There are grass seeds out there for the cool weather grasses in the Northern part of the United States. The way they grow grass is with seeds. In our part of the world though, there are some Zoysia seeds available for sale. I believe one is the Compadre variety. I believe it produces a seed that you can buy.

Another seed you can buy is common Bermuda grass. When you see that stuff that they spray out on the roadside or on big commercial sites, that’s a slurry of nutrients with common Bermuda grass seed, which is basically just a glorified weed. But it does cover the dirt up and it is erosion control. But there is no such thing as a commercially available St. Augustine grass seed.

Can I Save Money by Using Grass Plugs or by Checker-Boarding Grass Pieces

You can buy St. Augustine grass as the plugs at a few places. Plugs is the way we plant grass at our farm. But we have found that using plugs is not a great way for homeowners to install a lawn. As a matter of fact, it’s probably the worst way a homeowner can plant grass. To save money, people sometimes try checker-boarding or something like that.

However anytime you don’t cover the bare dirt with grass pieces, you’ll be fighting with the weeds. Weed seeds that are naturally occurring. They’re blown around with the wind or dropped by birds. Those weed seeds will germinate on that empty blank canvas of dirt that you’ve got out there before the St. Augustine gets a chance to cover the area to keep those weed seeds from germinating.

Once you have full coverage with St. Augustine grass, the St. Augustine is so thick that it prevents weeds from getting a foothold. Most of the time, the sunlight can’t penetrate through to the dirt and the weed seeds don’t get a chance to germinate.

So that’s why we strongly suggest 100% coverage when you’re planting grass. We do not recommend using plugs or spacing the grass out in a checker board pattern or something like that. In our opinion, you’re kind of setting yourself up for failure if you don’t cover your bare dirt with grass.

You don’t see grass plugs for sale hardly anywhere. I guess I’ve seen some online. I think I’ve seen them at Home Depot in the little plastic things. But I don’t even want to think about what it would entail trying to get something like that going.

Doing One Section of Your Lawn at a Time Is a Better Strategy

If it’s a budget thing, normally what we recommend, just go out away from your house with solid grass sod as far as you can to keep the erosion at bay. Maybe just do the focal areas and get all that established. Give it some time. Save up and do further away from the house when you have the money.
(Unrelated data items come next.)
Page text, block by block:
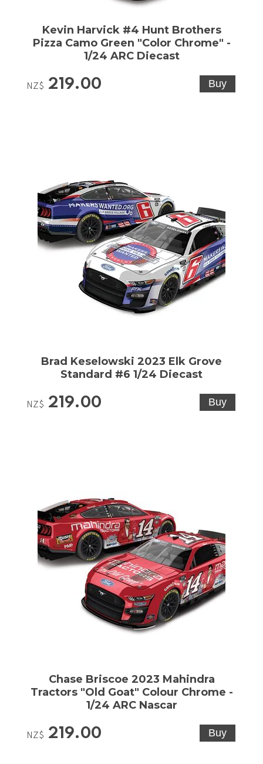
Kevin Harvick #4 Hunt Brothers
Pizza Camo Green "Color Chrome" -
1/24 ARC Diecast
NZ$ 219.00
Brad Keselowski 2023 Elk Grove
Standard #6 1/24 Diecast
NZ$ 219.00
Chase Briscoe 2023 Mahindra
Tractors "Old Goat" Colour Chrome -
1/24 ARC Nascar
NZ$ 219.00
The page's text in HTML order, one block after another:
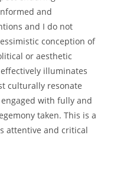
and
and I do not
conception of
or aesthetic
illuminates
culturally resonate
with fully and
taken. This is a
attentive and critical
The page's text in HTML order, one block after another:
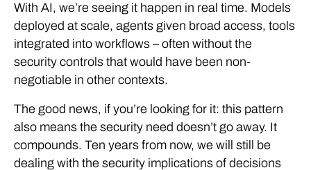
With AI, we’re seeing it happen in real time. Models
deployed at scale, agents given broad access, tools
integrated into workflows – often without the
security controls that would have been non-
negotiable in other contexts.
The good news, if you’re looking for it: this pattern
also means the security need doesn’t go away. It
compounds. Ten years from now, we will still be
dealing with the security implications of decisions
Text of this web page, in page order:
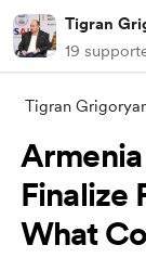
Tigran
19
Tigran
Finalize
What
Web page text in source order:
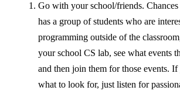
Go with your school/friends.
has a group of students who are
programming outside of the
your school CS lab, see what events
and then join them for those events. If
what to look for, just listen for
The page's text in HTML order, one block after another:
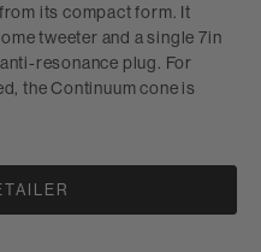
its compact form. It
tweeter and a single 7in
resonance plug. For
the Continuum cone is
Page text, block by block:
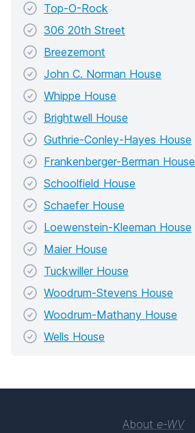
Top-O-Rock
306 20th Street
Breezemont
John C. Norman House
Whippe House
Brightwell House
Guthrie-Conley-Hayes House
Frankenberger-Berman House
Schoolfield House
Schaefer House
Loewenstein-Kleeman House
Maier House
Tuckwiller House
Woodrum-Stevens House
Woodrum-Mathany House
Wells House
About e-WV
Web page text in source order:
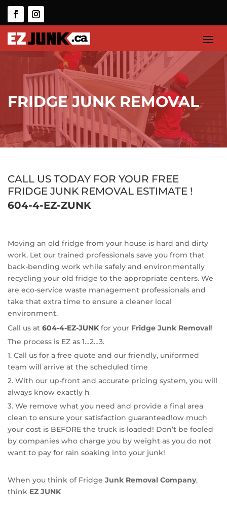
FRIDGE JUNK REMOVAL
CALL US TODAY FOR YOUR FREE
FRIDGE JUNK REMOVAL ESTIMATE !
604-4-EZ-ZUNK
Moving an old fridge from your house is hard and dirty
work. Let our trained professionals save you from that
back-bending work while safely and environmentally
recycling your old fridge to the appropriate centers. We
are eco-service waste management professionals and
take that extra time to ensure a cleaner local
environment.
Call us at 604-4-EZ-JUNKfor your Fridge Junk Removal!
The process is EZ as 1…2…3.
1. Call us for a free quote and our friendly, uniformed
team will arrive at the scheduled time
2. With our up-front and accurate pricing system, you will
always know exactly h
3. We remove what you need and provide a final area
clean to ensure your satisfaction guaranteed!ow much
your cost is BEFORE the truck is loaded! Don’t be fooled
by companies who charge you by weight as you do not
want to pay for rain soaking into your junk!
When you think of Fridge Junk Removal Company,
think EZ JUNK
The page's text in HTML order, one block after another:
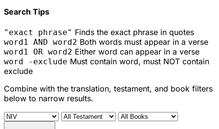
Search Tips
"exact phrase" Finds the exact phrase in quotes
word1 AND word2 Both words must appear in a verse
word1 OR word2 Either word can appear in a verse
word -exclude Must contain word, must NOT contain
exclude
Combine with the translation, testament, and book filters
below to narrow results.

But we highly recommend a hundred percent coverage on the grass because it’s just not worth the battle with the weeds that you’ll have. Unless you have a chemical applicator’s license, you won’t be able to get your hands on all the different chemicals that it will take to keep those weeds at bay.

Are There Grass Squares for Sale

The last topic I have here to talk about today is that people have been asking about grass squares versus pieces. When people call and talk to us, we refer to grass pieces, and a grass square is the same thing.

I have actually never seen a piece of grass that comes from any farm that is not a 16 inch by 24 inch rectangle. So when people say a grass square, what they really mean is these 16 by 24 inch rectangles. There are a few farms that sell grass pieces in larger sizes. We call those grass slabs.

They’re basically three pieces together. The grass slabs are 24 inches wide by 48 inches. But I think there’s only one farm around here in this part of the world that I’ve ever seen those come from. So most everybody uses the 16 by 24 inch rectangles. But we refer to them as pieces of grass around here.

We do sell the Raleigh St. Augustine grass by the piece and by the half pallet and pallet. Whereas all the other grasses, the Palmetto St. Augustine, the Bermudas and the Zoysias that we sell, we don’t sell by the piece. We sell them by the pallet only, just because we don’t sell near as much of that as we do the Raleigh St. Augustine. So grass squares equal grass rectangles equal grass pieces in the Houston area.

So, uh, that is all I can think of today. Let’s hope the rain, uh, the rain keeps it up and everything in nature out there green back up before we get into another winter here. Thanks for listening.